Novelas Vitória: Sérgio e Henrique confirmam que Carolina matou Manuel e declaram guerra à mãe
A morte de Manuel (José Raposo) veio trazer uma grande reviravolta à trama da SIC. No dia do funeral, Sérgio (Afonso Pimentel) prometeu descobrir toda a verdade e vai conseguir a exumação do corpo. E a nova autópsia não deixa margem para dúvidas: houve mão criminosa e a hipótese de suicídio é completamente descartada. De imediato, o mais novo e Henrique (Albano Jerónimo) concluem que foi Carolina (Luísa Cruz) a autora do crime e lançam duras insinuações sobre a mãe.
Em casa, a vilã conversa com Margarida (Joana Santos) e manipula-a para ficar do seu lado. “Vocês pensam que sou de ferro e que aguento tudo: acusações, insultos... não pensam por um segundo como é que me sinto ao ver o corpo do teu pai profanado... Seja como for, eu também sinto... também é a minha família a ser destruída... vocês nem pensam no que sofro ao estar longe dos meus filhos, dos meus netos, viúva... Tu e os teus irmãos viraram-se contra mim quando a culpa de todo o mal que nos aconteceu é daquela Vitória. Se ela não tivesse feito a cabeça do Henrique...”, atira, com a filha a pedir-lhe que não diga tal coisa até porque está do lado da progenitora. “É uma injustiça muito grande, filha. Só queria acordar deste pesadelo que nos separou a todos”, continua a malvada.
Na manhã seguinte, as duas tomam o pequeno almoço quando Sérgio e Henrique aparecem com o resultado da autópsia. “Parece que o pai não se suicidou.

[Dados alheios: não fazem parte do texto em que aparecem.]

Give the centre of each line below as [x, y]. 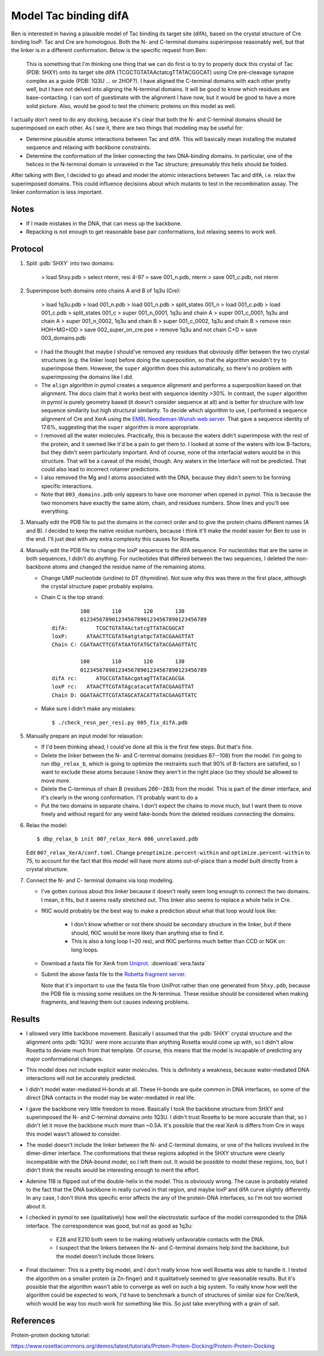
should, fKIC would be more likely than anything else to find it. [148, 933]
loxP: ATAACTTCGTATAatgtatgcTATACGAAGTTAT [123, 637]
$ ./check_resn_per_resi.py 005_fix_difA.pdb [120, 722]
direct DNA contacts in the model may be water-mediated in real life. [111, 1098]
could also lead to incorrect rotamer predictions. [101, 469]
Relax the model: [47, 825]
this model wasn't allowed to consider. [73, 1134]
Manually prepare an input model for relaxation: [85, 736]
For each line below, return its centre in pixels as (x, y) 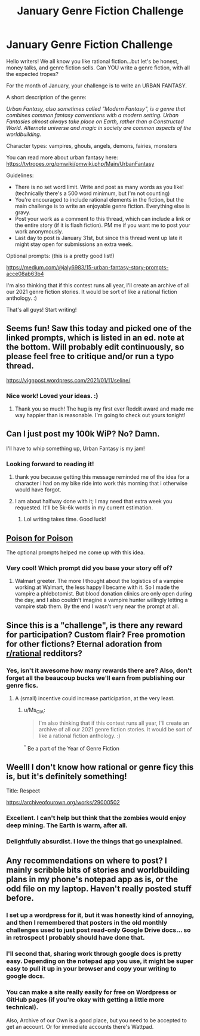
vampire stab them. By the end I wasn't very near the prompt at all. (97, 606)
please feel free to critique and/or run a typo (90, 356)
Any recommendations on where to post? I (87, 861)
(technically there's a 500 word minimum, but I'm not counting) (92, 193)
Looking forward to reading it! (50, 464)
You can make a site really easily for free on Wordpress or (91, 992)
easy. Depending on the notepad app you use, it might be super (100, 961)
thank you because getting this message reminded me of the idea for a (102, 477)
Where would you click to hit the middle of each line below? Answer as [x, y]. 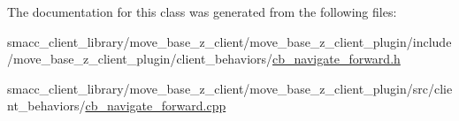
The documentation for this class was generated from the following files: [202, 11]
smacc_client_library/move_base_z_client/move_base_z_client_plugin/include [229, 41]
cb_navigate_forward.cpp [156, 106]
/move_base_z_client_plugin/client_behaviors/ [140, 59]
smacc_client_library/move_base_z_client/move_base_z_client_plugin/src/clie [230, 88]
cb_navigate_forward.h [337, 59]

A autópsia diz que o pai estava demasiado sedado para conseguir sequer agarrar numa arma”, afirma o mais novo. “Portanto, o pai foi drogado e a seguir foi executado. Soa-lhe familiar, mãe?”, prossegue o mais velho, virando-se de imediato para Carolina, que fica em pânico e tenta disfarçar. Margarida sai de imediato em sua defesa e a mãe quebra o silêncio, dirigindo-se ao marido de Vitória (Cláudia Vieira). “Eu não sou uma assassina. O teu pai sim, era. Matou-te, pelo menos durante cinco anos. E tu parece que também já mataste. Mas eu nunca teria o sangue-frio para o fazer”, solta.
A discussão instala-se, com Sérgio a insurgir-se ainda mais para a progenitora, que perde a paciência. “Do que é que vale esta autópsia? Tanto quanto a anterior que fala em suicídio. Vocês precisavam de sustentar a vossa tese, por isso fizeram uma autópsia à medida. Se calhar os mafiosos aqui são vocês, que conseguem profanar corpos!”, grita. “Jurei na campa do pai que ia fazê-la pagar pelo que fez. E vou. É a minha última oportunidade de merecer o respeito dele. A mãe perdeu o meu respeito quando começou a envenenar o pai. É uma assassina!”, riposta o gestor, saindo em seguida com o irmão. Não sem antes Margarida voltar a mostrar estar do lado da mãe. “E tu és cúmplice de uma assassina!”, finaliza Sérgio, indignado.